About this task: Leaving out the images, please output every entry exactly as it appears.

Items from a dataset
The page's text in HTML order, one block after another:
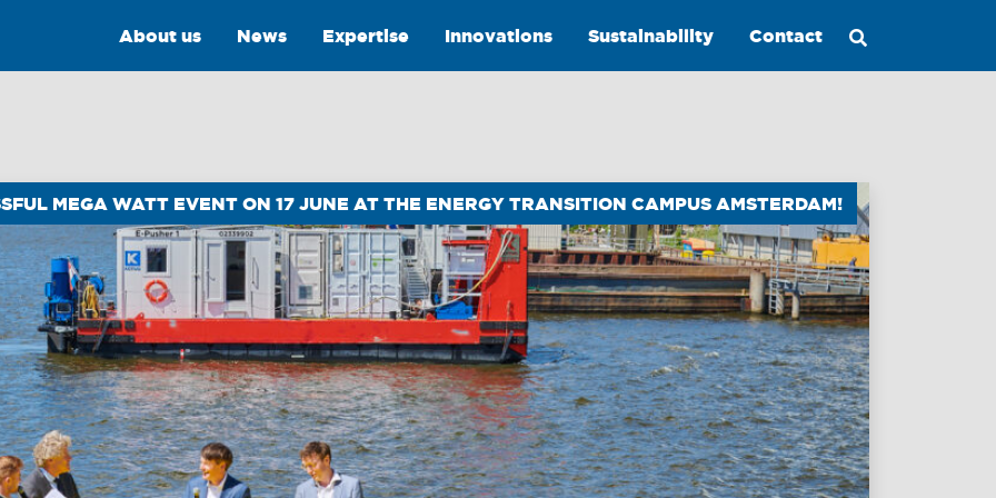
About us News Expertise Innovations Sustainability Contact
Intelligence
OptiPort
Analytics &
Reporting
Drone Services
Training &
Consultancy
Training
Consultancy
Towmaster
Maritime
Excellence
Ship
Management
Innovations
MEGA WATT EVENT ON 17 JUNE AT THE ENERGY TRANSITION CAMPUS AMSTERDAM!
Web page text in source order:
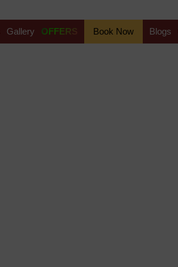
Gallery OFFERS Book Now Blogs
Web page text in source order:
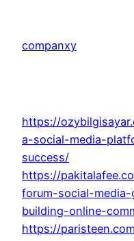
content
companxy
https://
a-social-media-
success/
https://
forum-social-
building-online-
https://
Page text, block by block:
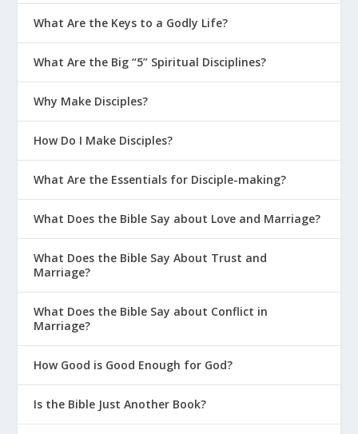
What Are the Keys to a Godly Life?
What Are the Big “5” Spiritual Disciplines?
Why Make Disciples?
How Do I Make Disciples?
What Are the Essentials for Disciple-making?
What Does the Bible Say about Love and Marriage?
What Does the Bible Say About Trust and
Marriage?
What Does the Bible Say about Conflict in
Marriage?
How Good is Good Enough for God?
Is the Bible Just Another Book?
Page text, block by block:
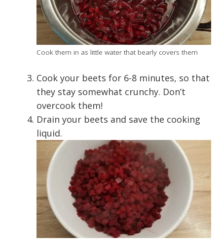
Cook them in as little water that bearly covers them
Cook your beets for 6-8 minutes, so that
they stay somewhat crunchy. Don’t
overcook them!
Drain your beets and save the cooking
liquid.
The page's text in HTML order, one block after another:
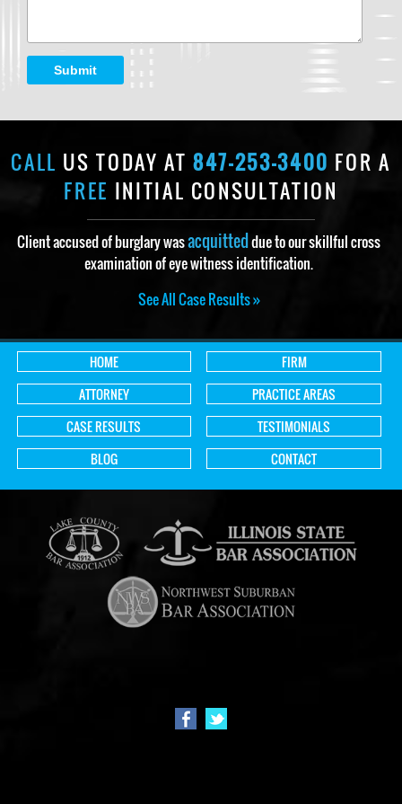
Submit
CALL US TODAY AT847-253-3400 FOR A
FREE INITIAL CONSULTATION
Client accused of burglary wasacquitteddue to our skillful cross
examination of eye witness identification.
See All Case Results »
HOME
FIRM
ATTORNEY
PRACTICE AREAS
CASE RESULTS
TESTIMONIALS
BLOG
CONTACT

Output for this task:
The page's text in HTML order, one block after another:
About us News Expertise Innovations Sustainability Contact
Intelligence
OptiPort
Analytics &
Reporting
Drone Services
Training &
Consultancy
Training
Consultancy
Towmaster
Maritime
Excellence
Ship
Management
Innovations
MEGA WATT EVENT ON 17 JUNE AT THE ENERGY TRANSITION CAMPUS AMSTERDAM!
Web page text in source order:
Gallery OFFERS Book Now Blogs
Web page text in source order:
content
companxy
https://
a-social-media-
success/
https://
forum-social-
building-online-
https://
Page text, block by block:
What Are the Keys to a Godly Life?
What Are the Big “5” Spiritual Disciplines?
Why Make Disciples?
How Do I Make Disciples?
What Are the Essentials for Disciple-making?
What Does the Bible Say about Love and Marriage?
What Does the Bible Say About Trust and
Marriage?
What Does the Bible Say about Conflict in
Marriage?
How Good is Good Enough for God?
Is the Bible Just Another Book?
Page text, block by block:
Cook them in as little water that bearly covers them
Cook your beets for 6-8 minutes, so that
they stay somewhat crunchy. Don’t
overcook them!
Drain your beets and save the cooking
liquid.
The page's text in HTML order, one block after another:
Submit
CALL US TODAY AT847-253-3400 FOR A
FREE INITIAL CONSULTATION
Client accused of burglary wasacquitteddue to our skillful cross
examination of eye witness identification.
See All Case Results »
HOME
FIRM
ATTORNEY
PRACTICE AREAS
CASE RESULTS
TESTIMONIALS
BLOG
CONTACT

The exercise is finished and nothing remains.